I decided right away, when Donald Trump Jr. made his inane remark about ‘loser teachers’ spreading socialism, that I wasn’t going to respond in any tangible way. A serious eye-roll perhaps, or a brief snort. I knew there would be reactions—memes, blogs and columns and snarky tweets, digital photo frames spelling out ‘LOSER’ in red —to wallow in. No need to add to the clutter of pointless, short-term outrage.
After all, the guy’s a moron. Crafting a snarky response for just another forgettable disgrace in the daily parade of verbal horrors would be too easy.
So I waited for the spate of blogs. I’ve read a at least a dozen pieces written by earnest, irate teachers who work so hard, don’t get enough money or recognition, and are tired of this shit.
Of course, those teachers DO work so hard. Of course, they’re doing a good job, making a difference, changing lives 24/7 for $40K a year, barely able to feed their families and driving 14-year old Cavaliers. It’s outrageous that the President’s feckless son calls them ‘losers,’ for their effort to instill a little lukewarm democracy in their classrooms.
Then I read a piece on Education Week from a teacher blogger making the same case: We have a right, even a duty, to imbue our students with basic principles of citizenship outlined in our constitution. What was most noteworthy about this blog was the number of comments—90, the last time I looked. I blogged at Education Week for nine years, and I never had 90 (angry, accusatory, trolling) comments. EdWeek is a pretty staid place, protected by a paywall, but these were bot-worthy, name-calling anti-teacher, anti-public education comments, posted at a sober website where educators go to discuss policy.
My friend Ken Jackson, who teaches at Wayne State University made this point:
Is this merely an ugly Trumpism or is it something all of us– including those in education — have internalized? Does the remark point to something much more problematic about our collective attitude towards teaching? And when I say “our” I mean, again, those in education.

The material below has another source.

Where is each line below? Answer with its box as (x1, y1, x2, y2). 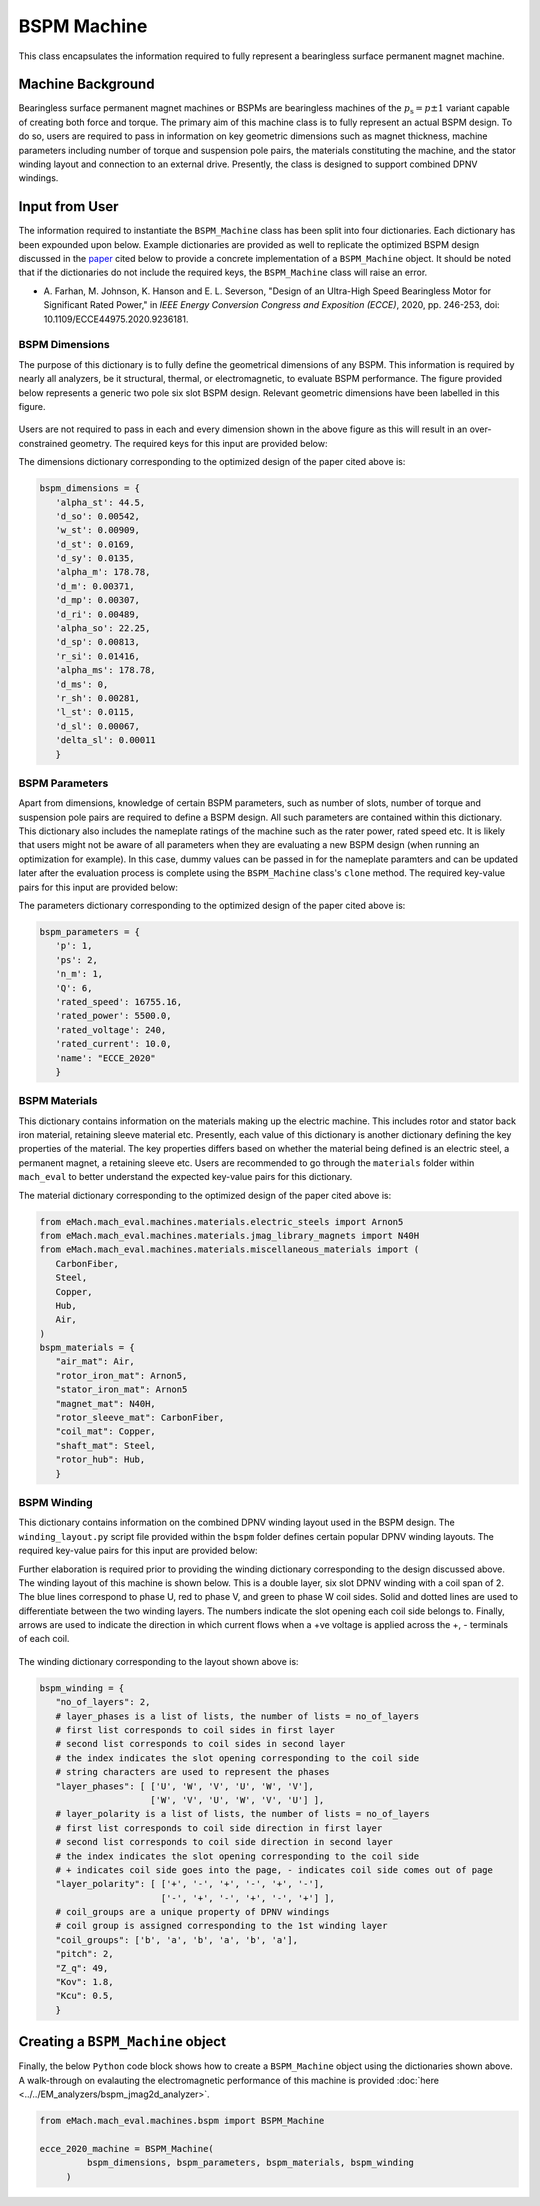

Ken points out that teaching is only one skill he is supposed to bring to the academy—research and administration are valued as much as, perhaps more, than the act of teaching:
My sense of responsibility towards students is greater than it has ever been. When I see traditional age students, I don’t see a random collection of young people, I see my daughter. And I give the kids in my charge what I would want her to have. That is considerable.
We have made — at all levels of education — getting out of the classroom the GOAL, not the end. Staying in the classroom is to lose.
Check the newspapers: Tom Watkins, Amber Arellano, Tonya Allen, Doug Ross — these are our “education” stars and gurus. People pay THEM to talk and write about education. What do they have in common? They have never seen the inside of a classroom.
Don’t blame “Jr.” — He is us.
Another friend, Cossondra George, teaches math in a tiny town in Michigan’s Upper Peninsula. She expressed her disgust with Trump Jr.’s remark and got pushback from local Trump supporters who try to assure her that Jr. didn’t mean ALL teachers or HER, specifically—’just the ones who are willfully trying to push a Socialist agenda and using education as a platform, a misuse of power.”
Cossondra’s response was so powerful that I’m quoting her verbatim here:
I don’t want to live in a society where we don’t all work together for the good of the all–where we don’t offer education and healthcare to our most vulnerable people, where we don’t have police, fire, ambulance protections. if that means that sometimes, some of my tax dollars support a program I’m not in favor of, that’s a risk I’m willing to take. I don’t see how a sane person can think people should be able to choose whether or not to pay taxes. If people don’t choose to, what happens to schools, hospitals, roads, fire departments, etc.?
There is just a huge concern about respect for teachers and public education today. When a ‘trusted’ speaker bashes educators so blatantly, that ‘trickles down’. How many students now feel empowered to be disrespectful to their ‘loser teachers’ because some arrogant ass that has most likely NEVER spent a single day in a public school classroom, makes that kind of remark at a campaign rally for our sitting president?
Remember—she lives in a small town, where her students and their parents will be bumping into her in the produce aisle. I admire her courage.
I’ve now seen many, many similar conversations on social media. This is a big deal. A thoughtful piece in the Washington Post brought it home:
In a stadium filled with people chanting “USA, USA,” the son of the president of the United States called for hostility toward teachers because of their so-called political leanings. This is a message you would expect in an authoritarian regime, not at a rally for the U.S. president.
By working daily with young people, teachers are the stewards of the future. Whether Democratic or Republican, liberal or conservative, right, left, center, blue or red — seeing and reinforcing the value of a teacher should be a national pillar that rises high above partisan politics and cheap applause.
Throughout history, schools and teachers have always been among the first to be targeted by authoritarian regimes and extremists. Independent thinking, creativity, compassion and curiosity are threats to dogmatic beliefs and rule.
I was wrong. We need to pay attention, every day. Thanks, teachers, for speaking out. You may be the first line of defense.